40年近く甲子園大会の選手宣誓を聞いてきたNHKアナウンサー小野塚に、記憶に残る宣誓を順不同で挙げてもらった。

【第83回春(11年) 創志学園(岡山)野山慎介】

宣誓。私たちは16年前、阪神・淡路大震災の年に生まれました。今、東日本大震災で多くの尊い命が奪われ、私たちの心は悲しみでいっぱいです。被災地では、全ての方々が一丸となり、仲間とともに頑張っておられます。人は仲間に支えられることで、大きな困難を乗り越えることが出来ると信じています。私たちに今、出来ること。それはこの大会を精いっぱい元気を出して戦うことです。「頑張ろう! 日本」。生かされている命に感謝し、全身全霊で、正々堂々とプレーすることを誓います。

小野塚 発声、滑舌が完璧で、前日のリハーサルとは別人と思ったぐらいです。

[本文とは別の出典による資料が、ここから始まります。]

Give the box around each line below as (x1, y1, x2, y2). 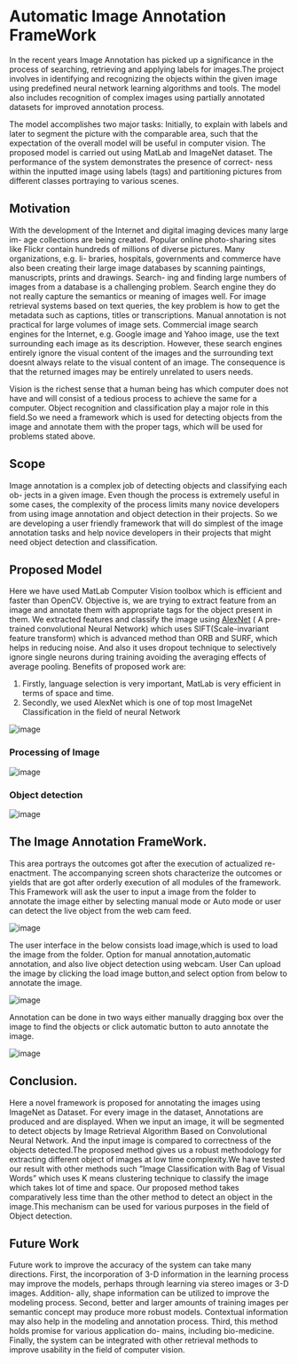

1日のトレーニングで、ああいう風にしゃべれるようになったのなら、すごい努力だと感動を覚えましたね。内容も文句なし。「感謝」って言葉は嫌いですけど、野山君が言ったのはいいと思います。染みました。大震災直後で神経を使わないといけない大会。プレッシャーがあったと思うけど、堂々としていた。本当に彼が被災地を代表しているような錯覚を覚えました。トーン、響き、間合い、1語1語大切に、小さい体いっぱいに表現していました。魂と迫力を感じました。


【第69回夏(87年) 金沢(石川)岩井大】

宣誓。私たち選手一同は、高校球児として、強く、雄々しく、たくましく、これまでの練習で培ってきた全てをここに出し尽くし、私たちが戦ってきた仲間たちの汗と涙を糧として、全国の頂点を目指し、あの深紅の大優勝旗のごとく真っ赤に燃え尽き、悔いのないよう正々堂々とこの大会を戦い抜くことを誓います。

小野塚 ちょうど金沢に赴任していた時で、金沢高と交流がありました。今の文言と比べたら稚拙かも知れません。でも、等身大で、かえって好印象でした。普段から「日本一になるんだ」と言ってましたから。でも、燃え尽きたら勝てませんよね(笑い)。


【第59回春(87年) 京都西(京都)上羽功晃】

宣誓。Let’s have fighting spirit, friendship and fair play. 我々選手一同は、若者の持つ情熱と持てる力の全てを発揮し、悔いの残らぬよう、正々堂々と戦います。

小野塚 変化は感じました。英語だから国際的だとは思いませんでしたけど、何でもありになっていく中で、初めてのパターン。新鮮さはありましたね。


【第81回夏(99年) 新潟明訓(新潟)今井也敏】

宣誓。甲子園球場。野球というスポーツを愛する私たちにとって、なんと心に響く言葉なのでしょうか。1900年代、最後の夏。私たち選手一同は、今、この甲子園に集うことの出来た喜びをかみしめています。スタンドで応援してくれる控えの選手を始め、私たちの野球を支えてくれる全ての人たちに感謝し、暑い日も、また吹雪の日も、気力で継続してきた練習を信じ、21世紀に大いなる希望を持って前進するために、全力でプレーすることを、ここに誓います。

小野塚 言葉に節目感がありました。80回大会は過ぎてるし、20世紀最後ではないし、平成も11年だし。キーワードが何もなさそうな中で、すごく工夫してるなと。「宣誓」の次に、いきなり「甲子園球場」。途中で「憧れの甲子園」とかはあっても、憧れも何もつけないで、いきなりは初めてだったのでは。野球好きのおやじにはスッと来た(笑い)。多分、体言止めしてるんですね。来たな、と。心、捉えられました。わしづかみにされた感じ。